Michael Totten is one of our most astute observers of the Middle East. He has two articles of note that shed a great deal of light on the situation in Egypt. The first, written in 2005, is Nassar's Biggest Crime wherein he discusses why the Muslim Brotherhood is the dominant opposition in Egypt today and the ramifications thereof, while secular political parties are nascent and disorganized. And do note the parallels between Sadat's strategy and that of el-Baradei, who is today championing the Muslim Brotherhood:
“When Nasser took over,” Big Pharaoh said, “people were angry at Britain and Israel. He nationalized all the industry. He banned political parties. He stifled everything. Banned the Muslim Brotherhood. Banned the Communists. Banned all. When Sadat took over in 1970, he had two enemies: the Communists and the Nasser remnants. So to counter these threats, he did what the United States did in Afghanistan during the Cold War – he made an alliance with the Islamists. He brought back the Muslim Brotherhood which had fled to Saudi Arabia when Nasser was around. He used them to destroy the left.”

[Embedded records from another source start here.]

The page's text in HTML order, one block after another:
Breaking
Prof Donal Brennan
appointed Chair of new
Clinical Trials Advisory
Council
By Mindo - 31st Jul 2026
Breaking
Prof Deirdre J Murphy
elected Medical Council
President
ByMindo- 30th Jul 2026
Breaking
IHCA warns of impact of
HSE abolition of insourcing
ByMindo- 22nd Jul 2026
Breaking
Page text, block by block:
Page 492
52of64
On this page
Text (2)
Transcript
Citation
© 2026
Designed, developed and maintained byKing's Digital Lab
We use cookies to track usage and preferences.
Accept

“That was part of it,” he continued. “During the oil boom of 1973 a lot of Egyptians went to Saudi Arabia to work. Then in the 1990s, two important things happened. After the first Gulf War, Saudi Arabia began to Saudize its economy and said they no longer needed Egyptian workers. When the Egyptians came home they were contaminated with Wahhabism. Egypt’s economy kept getting worse. Unemployed members of the middle class either sat around and smoked shisha or got more religious. That was when Islamism moved from the lower class to the middle class. Now it is moving even to the upper class.”

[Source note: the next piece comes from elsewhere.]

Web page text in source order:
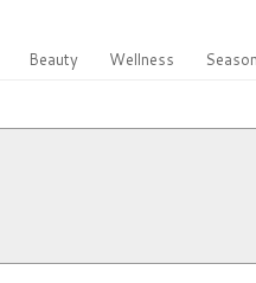
Beauty Wellness

“Egypt will get over it after a while,” I said, “just like Iran is getting over it now.”
“That will take 25 years! I don’t have 25 years!”

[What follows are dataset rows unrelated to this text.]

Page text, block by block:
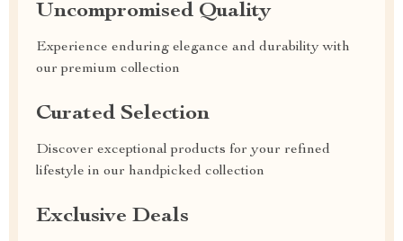
Uncompromised Quality
Experience enduring elegance and durability with
our premium collection
Curated Selection
Discover exceptional products for your refined
lifestyle in our handpicked collection
Exclusive Deals
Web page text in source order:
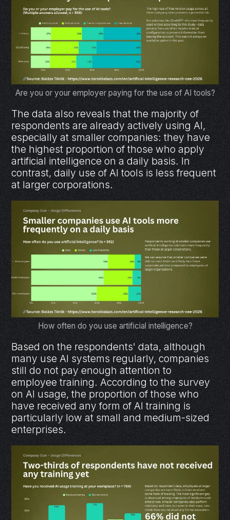
Are you or your employer paying for the use of AI tools?
The data also reveals that the majority of
respondents are already actively using AI,
especially at smaller companies: they have
the highest proportion of those who apply
artificial intelligence on a daily basis. In
contrast, daily use of AI tools is less frequent
at larger corporations.
How often do you use artificial intelligence?
Based on the respondents' data, although
many use AI systems regularly, companies
still do not pay enough attention to
employee training. According to the survey
on AI usage, the proportion of those who
have received any form of AI training is
particularly low at small and medium-sized
enterprises.

The Iranian theocracy has been in power for 26 years.
And here is Michael Totten today in PJM, interviewing Abbas Milani, Prof. of Iranian studies at Stanford, about the parallels between Egypt of today and the Iranian revolution of three decades ago:
MJT: I find this very disturbing. Iran in the 1970s—and I guess today, too—was much more liberal and modern than Egypt.
Abbas Milani: Oh, absolutely.
MJT: And yet Iran got this government. If it can happen in Iran, it can certainly happen in Egypt where the middle class is very small and people are not nearly as well educated.
Abbas Milani: And there are a lot more Islamists, and they are much better organized.
MJT: The liberals in Egypt are, what, ten percent of the population?
Abbas Milani: I’m not sure about that, but I do know something about the Muslim Brotherhood.
MJT: Okay, so what do you know?
Abbas Milani: They are extremely well organized.
MJT: Are they moderate? Many experts are saying so now, but I’m skeptical.
Abbas Milani: There are moderate elements within the Muslim Brotherhood. But if the Muslim Brotherhood still stands behind Sayyid Qutb, then no. He, along with Hassan al Banna, was one of its founding fathers. You should read him. He was absolutely uncompromising.
MJT: What about the guys running it now? There is all this talk about how they’re no longer as dangerous as they used to be, that they’ve renounced violence and want a democracy. I don’t really buy it, but some people insist this is the case, that the Muslim Brothers have gone mainstream and we have nothing to worry about.
Abbas Milani: I don’t know the Egyptian scene as well as Iran, so let’s look at the Iranian case. If you look at the whole Islamic movement you can see that there were moderate forces in the early part. There were quietist ayatollahs who took part in the revolution, including some who were senior to Khomeini in clerical status. They had an enormous popular base. They were truly moderate and they truly understood the dangers of Khomeini.
Within this movement was also Fadayan-e Islam, the Islamic terrorist group founded by Navvab Safavi who was very much enamored of the Muslim Brotherhood. He even met with Sayyid Qutb. If you look at how this vast network, that included moderates and radicals, evolved once the revolution came, it was the radicals who won. Because they were the most ruthless. They were the most brutal.
Everything I’ve seen indicates that there are moderate Muslim Brothers, but if the society goes into a protracted struggle, I have no doubt that the radicals would win.
Almost every radical group in the Middle East is an offshoot of the Muslim Brotherhood. . . .
Do read both articles in full as they contain a ton of insightful material. My take away, from reading both, is that I am even more convinced that our government should be doing all they can to keep the Muslim Brotherhood out of the government while buying time for secular opposition parties to develop and gain a following. It is our last and best hope. But if yesterday's report in the LA Times is accurate, however, the point is moot, and Obama is making a huge mistake.